▶ [What needs to be done]:
Copy each entry as it stands, leaving nothing out.

Dataset entries:
..........

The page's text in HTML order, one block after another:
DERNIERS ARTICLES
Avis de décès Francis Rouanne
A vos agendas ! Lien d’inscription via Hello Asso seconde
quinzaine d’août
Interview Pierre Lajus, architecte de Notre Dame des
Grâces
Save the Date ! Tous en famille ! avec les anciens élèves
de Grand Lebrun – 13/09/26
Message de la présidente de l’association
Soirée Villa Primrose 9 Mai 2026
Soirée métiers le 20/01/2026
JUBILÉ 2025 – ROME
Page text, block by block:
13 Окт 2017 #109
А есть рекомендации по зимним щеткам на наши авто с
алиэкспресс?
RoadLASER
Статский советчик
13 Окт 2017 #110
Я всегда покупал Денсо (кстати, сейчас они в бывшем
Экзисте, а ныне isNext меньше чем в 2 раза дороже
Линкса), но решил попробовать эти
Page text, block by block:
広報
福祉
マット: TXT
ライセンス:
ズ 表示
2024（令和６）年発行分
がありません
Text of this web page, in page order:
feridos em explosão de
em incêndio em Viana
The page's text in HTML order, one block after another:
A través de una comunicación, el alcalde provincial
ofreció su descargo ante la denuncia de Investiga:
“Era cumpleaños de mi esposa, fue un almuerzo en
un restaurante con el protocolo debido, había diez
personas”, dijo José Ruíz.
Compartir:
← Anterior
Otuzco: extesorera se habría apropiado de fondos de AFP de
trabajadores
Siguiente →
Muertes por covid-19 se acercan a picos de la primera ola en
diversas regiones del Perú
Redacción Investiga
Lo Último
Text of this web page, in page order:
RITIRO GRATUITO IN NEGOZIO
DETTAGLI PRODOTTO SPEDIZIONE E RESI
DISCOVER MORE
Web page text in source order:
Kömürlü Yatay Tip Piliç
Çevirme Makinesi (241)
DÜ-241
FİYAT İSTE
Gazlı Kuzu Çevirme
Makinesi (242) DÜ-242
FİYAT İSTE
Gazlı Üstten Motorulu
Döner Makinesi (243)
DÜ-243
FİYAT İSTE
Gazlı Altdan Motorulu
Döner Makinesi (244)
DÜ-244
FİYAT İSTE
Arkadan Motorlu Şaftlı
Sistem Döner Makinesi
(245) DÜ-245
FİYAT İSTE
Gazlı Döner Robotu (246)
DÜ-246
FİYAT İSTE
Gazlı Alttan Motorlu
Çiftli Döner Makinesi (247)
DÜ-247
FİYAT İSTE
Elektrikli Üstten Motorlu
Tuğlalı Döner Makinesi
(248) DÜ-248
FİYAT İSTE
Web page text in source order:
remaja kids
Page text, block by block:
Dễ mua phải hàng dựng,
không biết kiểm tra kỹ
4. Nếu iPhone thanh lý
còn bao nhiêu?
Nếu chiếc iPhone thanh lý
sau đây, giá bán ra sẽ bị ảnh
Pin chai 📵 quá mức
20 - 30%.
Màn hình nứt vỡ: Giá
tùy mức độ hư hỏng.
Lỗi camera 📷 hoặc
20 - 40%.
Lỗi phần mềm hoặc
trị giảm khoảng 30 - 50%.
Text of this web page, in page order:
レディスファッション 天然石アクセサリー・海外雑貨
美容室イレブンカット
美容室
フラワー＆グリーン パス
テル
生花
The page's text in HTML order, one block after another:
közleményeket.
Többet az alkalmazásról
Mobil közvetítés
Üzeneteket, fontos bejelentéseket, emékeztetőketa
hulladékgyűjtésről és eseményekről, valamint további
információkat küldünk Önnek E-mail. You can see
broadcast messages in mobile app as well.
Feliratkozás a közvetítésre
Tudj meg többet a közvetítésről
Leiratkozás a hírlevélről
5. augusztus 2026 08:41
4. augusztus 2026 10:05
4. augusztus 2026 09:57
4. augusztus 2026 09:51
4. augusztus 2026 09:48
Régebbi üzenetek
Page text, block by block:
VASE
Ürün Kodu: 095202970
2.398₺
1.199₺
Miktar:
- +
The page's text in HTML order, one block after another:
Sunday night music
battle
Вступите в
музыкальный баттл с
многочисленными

..........

▶ [Result for this exercise]:
The page's text in HTML order, one block after another:
DERNIERS ARTICLES
Avis de décès Francis Rouanne
A vos agendas ! Lien d’inscription via Hello Asso seconde
quinzaine d’août
Interview Pierre Lajus, architecte de Notre Dame des
Grâces
Save the Date ! Tous en famille ! avec les anciens élèves
de Grand Lebrun – 13/09/26
Message de la présidente de l’association
Soirée Villa Primrose 9 Mai 2026
Soirée métiers le 20/01/2026
JUBILÉ 2025 – ROME
Page text, block by block:
13 Окт 2017 #109
А есть рекомендации по зимним щеткам на наши авто с
алиэкспресс?
RoadLASER
Статский советчик
13 Окт 2017 #110
Я всегда покупал Денсо (кстати, сейчас они в бывшем
Экзисте, а ныне isNext меньше чем в 2 раза дороже
Линкса), но решил попробовать эти
Page text, block by block:
広報
福祉
マット: TXT
ライセンス:
ズ 表示
2024（令和６）年発行分
がありません
Text of this web page, in page order:
feridos em explosão de
em incêndio em Viana
The page's text in HTML order, one block after another:
A través de una comunicación, el alcalde provincial
ofreció su descargo ante la denuncia de Investiga:
“Era cumpleaños de mi esposa, fue un almuerzo en
un restaurante con el protocolo debido, había diez
personas”, dijo José Ruíz.
Compartir:
← Anterior
Otuzco: extesorera se habría apropiado de fondos de AFP de
trabajadores
Siguiente →
Muertes por covid-19 se acercan a picos de la primera ola en
diversas regiones del Perú
Redacción Investiga
Lo Último
Text of this web page, in page order:
RITIRO GRATUITO IN NEGOZIO
DETTAGLI PRODOTTO SPEDIZIONE E RESI
DISCOVER MORE
Web page text in source order:
Kömürlü Yatay Tip Piliç
Çevirme Makinesi (241)
DÜ-241
FİYAT İSTE
Gazlı Kuzu Çevirme
Makinesi (242) DÜ-242
FİYAT İSTE
Gazlı Üstten Motorulu
Döner Makinesi (243)
DÜ-243
FİYAT İSTE
Gazlı Altdan Motorulu
Döner Makinesi (244)
DÜ-244
FİYAT İSTE
Arkadan Motorlu Şaftlı
Sistem Döner Makinesi
(245) DÜ-245
FİYAT İSTE
Gazlı Döner Robotu (246)
DÜ-246
FİYAT İSTE
Gazlı Alttan Motorlu
Çiftli Döner Makinesi (247)
DÜ-247
FİYAT İSTE
Elektrikli Üstten Motorlu
Tuğlalı Döner Makinesi
(248) DÜ-248
FİYAT İSTE
Web page text in source order:
remaja kids
Page text, block by block:
Dễ mua phải hàng dựng,
không biết kiểm tra kỹ
4. Nếu iPhone thanh lý
còn bao nhiêu?
Nếu chiếc iPhone thanh lý
sau đây, giá bán ra sẽ bị ảnh
Pin chai 📵 quá mức
20 - 30%.
Màn hình nứt vỡ: Giá
tùy mức độ hư hỏng.
Lỗi camera 📷 hoặc
20 - 40%.
Lỗi phần mềm hoặc
trị giảm khoảng 30 - 50%.
Text of this web page, in page order:
レディスファッション 天然石アクセサリー・海外雑貨
美容室イレブンカット
美容室
フラワー＆グリーン パス
テル
生花
The page's text in HTML order, one block after another:
közleményeket.
Többet az alkalmazásról
Mobil közvetítés
Üzeneteket, fontos bejelentéseket, emékeztetőketa
hulladékgyűjtésről és eseményekről, valamint további
információkat küldünk Önnek E-mail. You can see
broadcast messages in mobile app as well.
Feliratkozás a közvetítésre
Tudj meg többet a közvetítésről
Leiratkozás a hírlevélről
5. augusztus 2026 08:41
4. augusztus 2026 10:05
4. augusztus 2026 09:57
4. augusztus 2026 09:51
4. augusztus 2026 09:48
Régebbi üzenetek
Page text, block by block:
VASE
Ürün Kodu: 095202970
2.398₺
1.199₺
Miktar:
- +
The page's text in HTML order, one block after another:
Sunday night music
battle
Вступите в
музыкальный баттл с
многочисленными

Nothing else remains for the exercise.